$\mathscr{B} = \{ [a, b) | a< b \in \mathbb{R} \}$ is a basis for a Topology in $\mathbb{R}$

Question

I just want to ask if my proof for this problem is correct. $$\mathscr{B} = \{ [a, b) | a< b \in \mathbb{R} \}$$ is a basis for a Topology in $\mathbb{R}$ . Here is my proof:

1. Let $x \in \mathbb{R}$. Choose $B \in \mathscr{B}$ st $a \leq x <b$. Then $x \in B.$

2. Let $B_1= [a_1, b_1), B_2= [a_2, b_2) \in \mathscr{B}$.

   If $B_1 \cap B_2 = \varnothing$ then we are done.

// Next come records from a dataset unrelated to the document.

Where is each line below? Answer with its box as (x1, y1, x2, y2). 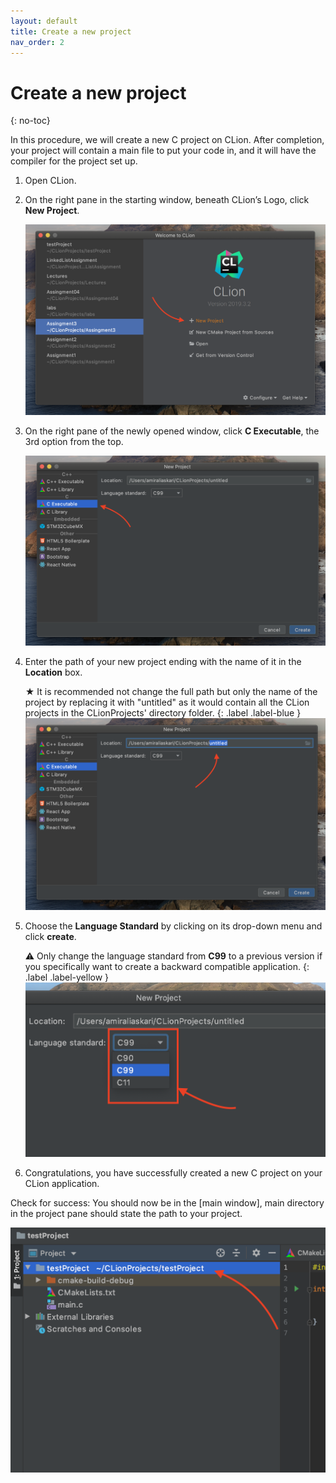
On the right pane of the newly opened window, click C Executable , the (24, 425, 320, 437)
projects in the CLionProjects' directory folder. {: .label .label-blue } (24, 707, 302, 719)
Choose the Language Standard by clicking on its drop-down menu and (24, 920, 323, 932)
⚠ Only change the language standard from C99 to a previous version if (24, 950, 323, 962)
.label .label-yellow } (24, 971, 110, 983)
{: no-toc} (10, 115, 51, 127)
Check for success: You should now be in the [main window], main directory (10, 1197, 325, 1209)
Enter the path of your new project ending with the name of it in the (24, 656, 302, 667)
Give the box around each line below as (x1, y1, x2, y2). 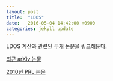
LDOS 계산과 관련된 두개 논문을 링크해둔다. (6, 43, 107, 50)
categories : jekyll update (6, 25, 74, 32)
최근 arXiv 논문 (6, 55, 42, 63)
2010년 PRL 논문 (6, 68, 46, 76)
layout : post (6, 8, 39, 15)
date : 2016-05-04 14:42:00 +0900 (6, 20, 96, 26)
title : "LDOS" (6, 14, 44, 20)
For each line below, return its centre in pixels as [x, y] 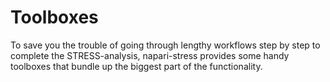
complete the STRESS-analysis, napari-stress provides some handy [150, 55]
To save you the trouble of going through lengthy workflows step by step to [165, 45]
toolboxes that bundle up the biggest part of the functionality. [136, 66]
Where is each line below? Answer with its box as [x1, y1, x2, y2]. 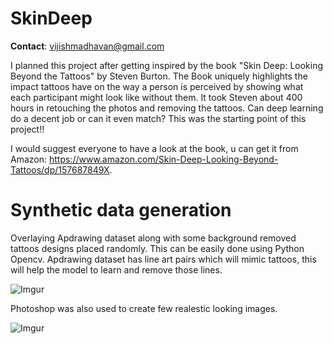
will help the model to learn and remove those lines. [10, 263, 223, 276]
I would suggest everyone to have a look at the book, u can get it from [10, 142, 299, 154]
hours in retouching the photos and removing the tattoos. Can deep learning [10, 102, 324, 114]
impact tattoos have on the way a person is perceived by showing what [10, 80, 304, 92]
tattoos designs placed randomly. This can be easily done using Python [10, 242, 305, 254]
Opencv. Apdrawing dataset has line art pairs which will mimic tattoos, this [10, 253, 317, 265]
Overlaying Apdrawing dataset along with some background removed [10, 232, 297, 244]
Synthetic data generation [10, 199, 232, 222]
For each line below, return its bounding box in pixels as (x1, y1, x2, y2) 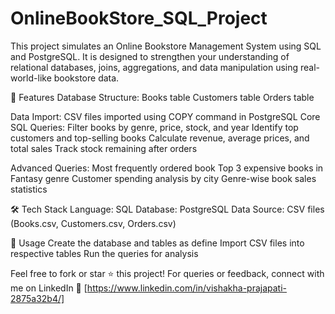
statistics (10, 183, 48, 195)
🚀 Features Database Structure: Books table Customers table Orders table (10, 91, 315, 103)
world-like (10, 72, 52, 84)
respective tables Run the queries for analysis (10, 247, 199, 259)
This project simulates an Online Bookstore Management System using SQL (10, 40, 322, 52)
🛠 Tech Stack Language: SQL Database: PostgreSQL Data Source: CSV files (10, 203, 325, 215)
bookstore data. (53, 72, 120, 84)
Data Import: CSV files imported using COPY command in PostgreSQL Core (10, 110, 321, 122)
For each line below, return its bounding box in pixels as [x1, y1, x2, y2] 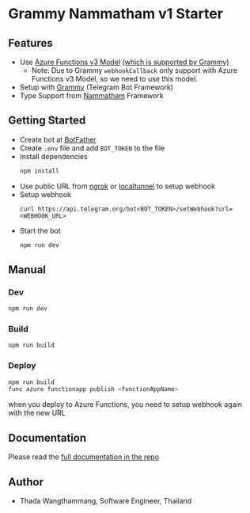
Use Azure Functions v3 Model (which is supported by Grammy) [19, 57, 229, 66]
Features [8, 36, 53, 50]
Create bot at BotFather [19, 135, 97, 144]
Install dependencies [19, 151, 89, 161]
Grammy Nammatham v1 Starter [8, 5, 224, 23]
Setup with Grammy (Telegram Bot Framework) [19, 82, 174, 92]
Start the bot [19, 226, 61, 235]
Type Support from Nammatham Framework [19, 91, 164, 100]
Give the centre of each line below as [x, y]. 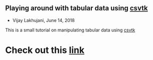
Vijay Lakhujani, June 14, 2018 [44, 20]
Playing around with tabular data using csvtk [76, 8]
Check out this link [45, 50]
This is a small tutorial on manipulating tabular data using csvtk [70, 30]
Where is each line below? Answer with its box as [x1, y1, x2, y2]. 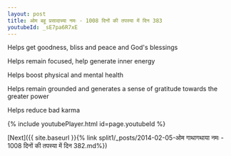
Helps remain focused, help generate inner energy [7, 57, 155, 66]
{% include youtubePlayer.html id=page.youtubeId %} [7, 120, 166, 128]
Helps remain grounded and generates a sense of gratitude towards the [7, 85, 218, 93]
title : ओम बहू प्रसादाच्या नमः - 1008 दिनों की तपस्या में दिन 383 [7, 17, 163, 24]
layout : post [7, 10, 46, 18]
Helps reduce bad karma [7, 106, 81, 115]
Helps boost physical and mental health [7, 71, 123, 79]
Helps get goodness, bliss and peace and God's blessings [7, 43, 178, 52]

   If otherwise, then there exists $x$ in the intersection. Choose $B_3= [a_3, b_3) \in \mathscr{B}$ st $a_3= \mbox{max}\{a_1, a_2 \}, b_3 =\mbox{min}\{b_1, b_2 \}$. Then $x \in B_3$ and $B_3 \subseteq B_1 \cap B_2$.

Therefore $\mathscr{B}$ is a basis.

Answer 1

Simpler and direct is
$[a,b) \cap [r,s) = [\max(a,r), \min(b,s))$.

In addition, it is necessary to note that every $r \in \mathbb{R}$ is in some base set. $[r, r+1)$ for example.